Redefining Regional Autonomy
If the Gulf states want to avoid the "nakedness" Qalibaf predicts, they must move toward a genuine indigenous collective security framework. This is easier said than done. Deep-seated mistrust, sectarian divides, and competing economic visions make a "Middle Eastern NATO" a distant dream.
Yet, the status quo is becoming untenable. The heavy reliance on U.S. bases has created a moral hazard where local states might take greater risks, assuming the Americans will bail them out. Conversely, it allows Iran to frame every regional dispute as a struggle against "Arrogant Powers" (the U.S.) rather than a legitimate disagreement between neighbors.
The Intelligence Gap
One of the most significant vulnerabilities of the current setup is the reliance on U.S. intelligence. Gulf nations have spent billions on hardware but often lack the deep-bench analytical capabilities to process the data those systems generate. They are dependent on the U.S. for the "picture" of the battlefield. This means they only see what Washington wants them to see. True sovereignty requires not just the sword, but the eyes to see where to strike.
Iran, conversely, has built an intelligence network rooted in the local fabric of the region. They don't need satellites to know what is happening in a Damascus suburb or a Baghdad marketplace; they have people on the ground. This "organic" intelligence is a form of clothing that cannot be stripped away by a change of administration in Washington.

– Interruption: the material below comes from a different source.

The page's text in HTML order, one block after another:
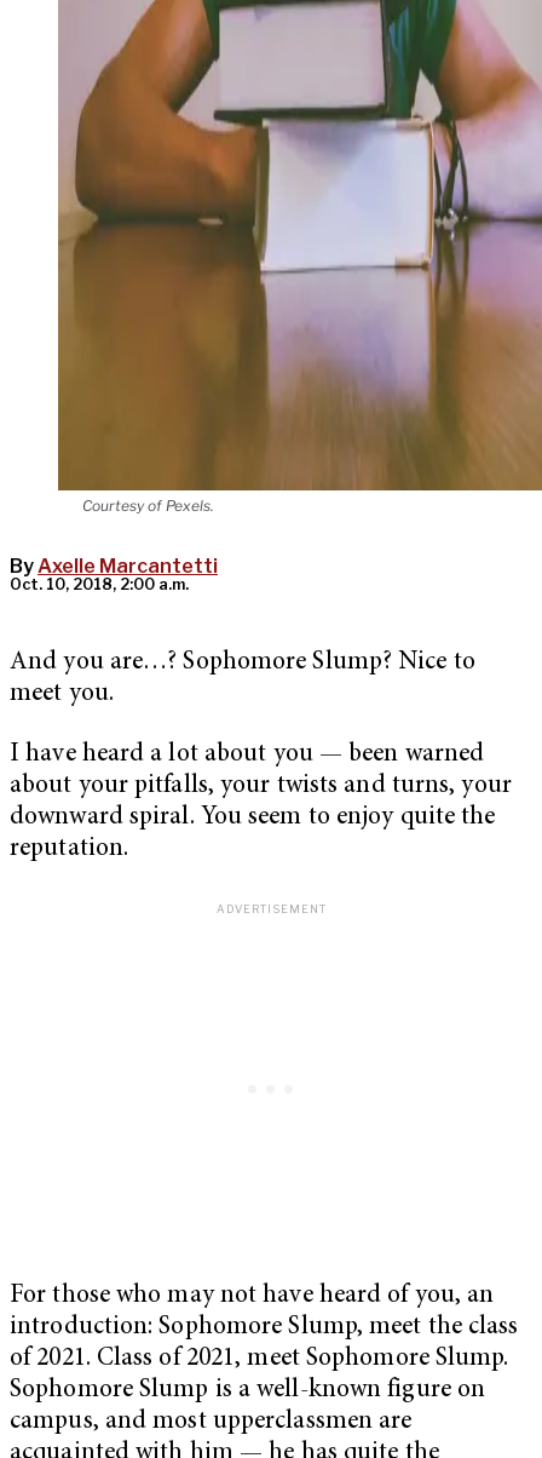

The Strategic Choice Ahead
The rhetoric coming out of Tehran is a challenge to the very foundation of the modern Middle East. It forces a question that most regional leaders would prefer to avoid. Is the American presence a shield or a target?
If it is a shield, it is one that is visibly cracking. If it is a target, then the host nations are currently standing in the center of the bullseye. The "nakedness" Qalibaf speaks of is not just about a lack of weapons; it is about a lack of a viable Plan B. The U.S. bases in the Gulf are monuments to a strategic era that is rapidly concluding.
The transition to what comes next will be volatile. As the U.S. footprint shrinks—whether by design or by disaster—the nations of the Gulf will have to find a way to cover themselves. They can do this through a genuine, albeit difficult, accommodation with Iran, or they can continue to cling to a security umbrella that is being folded up.
The Iranian Speaker’s words were a warning, but they were also an observation of a trend that is already well underway. In the harsh light of a shifting global order, the old alliances are looking increasingly transparent. For the states of the Persian Gulf, the task now is to build a defense that doesn't rely on the whims of a superpower located seven thousand miles away.
Security that can be given can just as easily be taken away. True strength is never rented. It must be grown from the soil it intends to defend.